The 400 Blows by Francois Truffaut is forever recognized as one of the founding film of the revolutionary cinematic movement known as the French New Wave. Alongside Godard's Breathless (which was incidentally co-written by Godard), it pretty much updated cinematic essence, style and context as it was known in its traditionalist and somewhat updated form. Yet, compared to Breathless, The 400 Blows is certainly more aesthetically pleasing and soft-hearted, despite its immediate charge. All these are qualities conveyed in the central perfoemance by Jean-Pierre Léaud, without whom it's hard to imagine the film to have been quickly considered as one of the best ever made. 

Léaud is strangely detached, and yet simultaneously expressive. His Antoine Doinel is one of the most three dimensional child characters ever committed to the big screen. Yet, despite the natural sympathetic reaction he inspires, the nature of the film doesn't allow for it to be pleasant in any direct and conventional way. 

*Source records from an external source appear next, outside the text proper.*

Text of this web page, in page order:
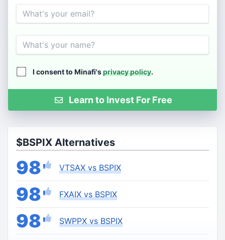
Email
Name
I consent to Minafi'sprivacy policy.
Learn to Invest For Free
$BSPIX Alternatives
98 VTSAX vs BSPIX
98 FXAIX vs BSPIX
98 SWPPX vs BSPIX
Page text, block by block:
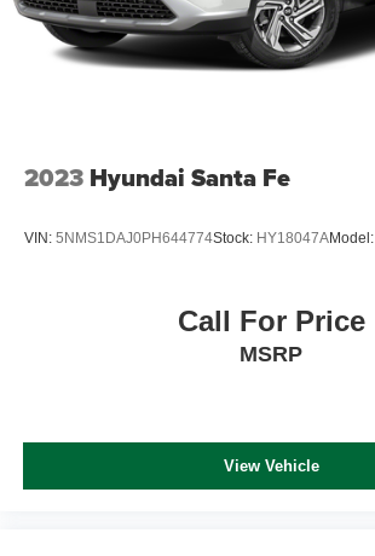
2023 Hyundai Santa Fe
VIN: 5NMS1DAJ0PH644774Stock: HY18047AModel:
Call For Price
MSRP
View Vehicle
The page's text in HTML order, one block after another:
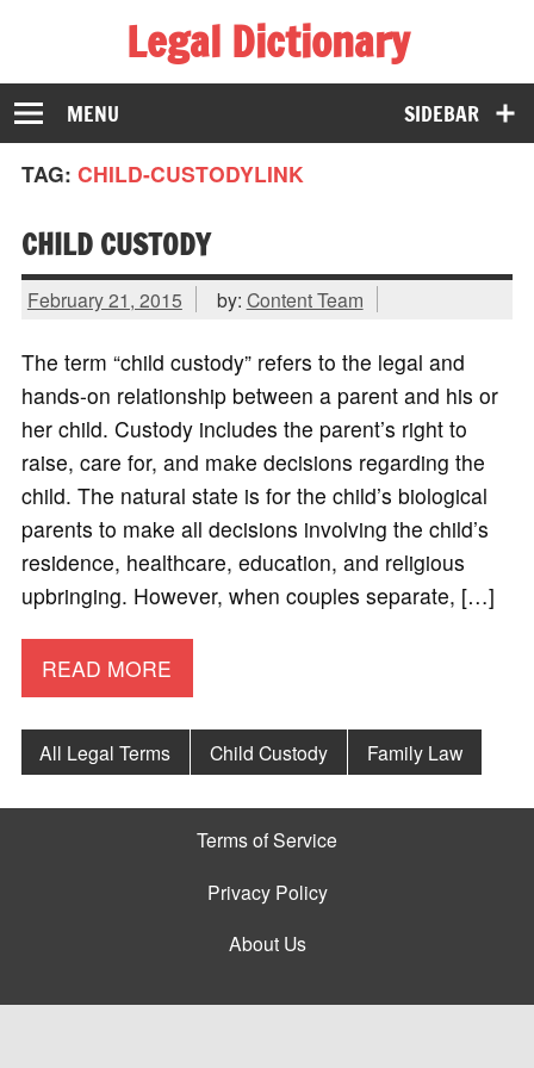
Legal Dictionary
The Law Dictionary for Everyone
SIDEBAR
MENU
TAG: CHILD-CUSTODYLINK
CHILD CUSTODY
February 21, 2015 by: Content Team
The term “child custody” refers to the legal and
hands-on relationship between a parent and his or
her child. Custody includes the parent’s right to
raise, care for, and make decisions regarding the
child. The natural state is for the child’s biological
parents to make all decisions involving the child’s
residence, healthcare, education, and religious
upbringing. However, when couples separate, […]
READ MORE
All Legal Terms Child Custody Family Law
Terms of Service
Privacy Policy
About Us
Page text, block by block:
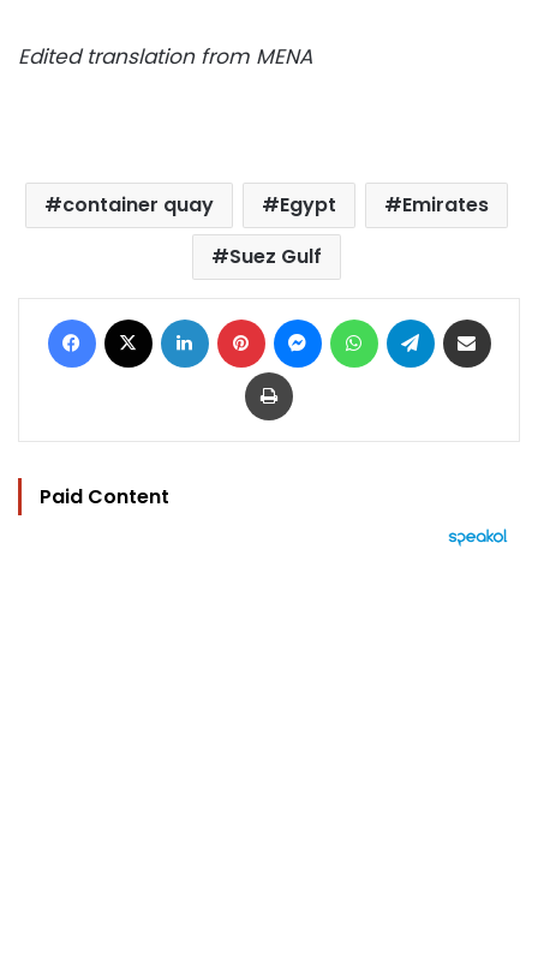
Edited translation from MENA
container quay Egypt
Emirates
Suez Gulf
Facebook LinkedIn Pinterest MessengerWhatsAppTelegram
Print
Paid Content
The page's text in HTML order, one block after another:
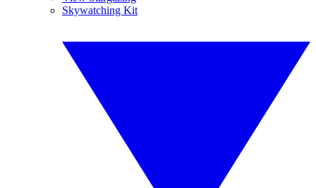
Skywatching Kit

The 400 Blows was a film of firsts. It was the first feature by Truffaut, and the beginning of the beautiful collaboration between him and Léaud. Indeed, one of the best, as well as one of the most personal. It is a widely known fact that The 400 Blows is Truffaut's semi-autobiographical endeavour. But Doinel is ultimately a creation of both actor and filmmaker, and one that apparently started early in the process of the film's production. The screen test was in fact worked into the film, and would become one of its most famous scenes - the conversation with the psychologist. The screen test was improvised. 

The two would revisit Doinel four times over the following twenty years and Stolen Kisses (1968) in particular would become another five star classic.